Myton, who represented Jamaica at the 1964 Olympic Games in Tokyo, where he competed as a schoolboy in the 800m and 1,500m, followed up that appearance in the 800m at the 1968 Olympic Games, which took place in Mexico City.
He won gold in the 800m and 4x400m at the 1966 Central America and Caribbean Games and also won a relay bronze medal at the Pan American Games a year later.
In the 1,500m, he managed a silver medal at the 1964 British West Indies Championships and gold at the 1965 championships.
Considered by many to be one of Jamaica’s greatest ever schoolboy athletes, Myton, whose 1:46.60 still stands as the national junior record in the 800m, was, in 2006, awarded the National Award of the Order of Distinction, Officer Class, by the Jamaican Government.
Myton’s impact on Jamaican athletics was hailed by Jamaica Olympic Association (JOA) President Christopher Samuda, who described the former middle-distance star as an example for aspiring athletes and a selfless contributor to the sport.
“He represented a model in track and field, and generations of youth who are now aspiring to the Olympics stage should take note and digest the characteristics, the attributes, the mettle of the man,” Samuda said.
“He always said to me that he felt it was his duty to give back, a duty which went above self, and that is something that we must learn in the development of sport.

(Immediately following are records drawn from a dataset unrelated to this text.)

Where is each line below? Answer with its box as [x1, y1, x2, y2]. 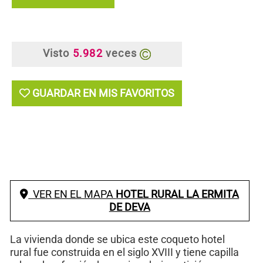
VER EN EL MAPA [28, 187, 116, 200]
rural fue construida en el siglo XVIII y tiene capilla [10, 245, 239, 258]
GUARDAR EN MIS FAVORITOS [32, 86, 174, 99]
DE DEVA [109, 200, 150, 213]
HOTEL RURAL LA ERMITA [116, 187, 240, 200]
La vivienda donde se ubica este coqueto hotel [10, 232, 225, 245]

Self comes second and the interest of others comes first, and he exemplified this,” Samuda added.
“Neville’s contribution is going to be tremendous, and I say that in the present tense becaus his death certainly is not the death of his contributions and his legacy continues, so we will continue to feel the presence of Neville, and we will continue to be the beneficiaries of his successes as well as his generosity, and I am sure that track and field will, at the appropriate time, honour him,” he continued.

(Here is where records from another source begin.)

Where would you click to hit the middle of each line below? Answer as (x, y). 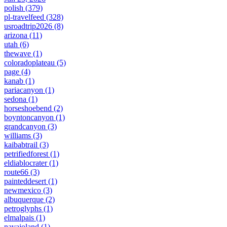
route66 (16, 172)
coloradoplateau (29, 63)
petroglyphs (23, 209)
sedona (15, 99)
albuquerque (24, 200)
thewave (17, 54)
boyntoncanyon (29, 118)
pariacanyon (24, 90)

Myton worked closely with several Jamaican athletes and was a mentor to sprinting superstar Veronica Campbell-Brown, Simone Facey, Shereefa Lloyd, among others.
He would have celebrated his 75th birthday on May 28.
Myton, who was born and raised in Old Harbour Bay in St Catherine, attended the Old Harbour Bay Primary School before later studying at Excelsior High School locally and then moving to the US to attend Mesa Junior College and San Jose State College.
He later returned to Jamaica, where he held several coaching jobs, most notably at Vere Technical.
Myton’s death follows that of another stalwart of Jamaican athletics, Dennis Johnson, who died on April 23.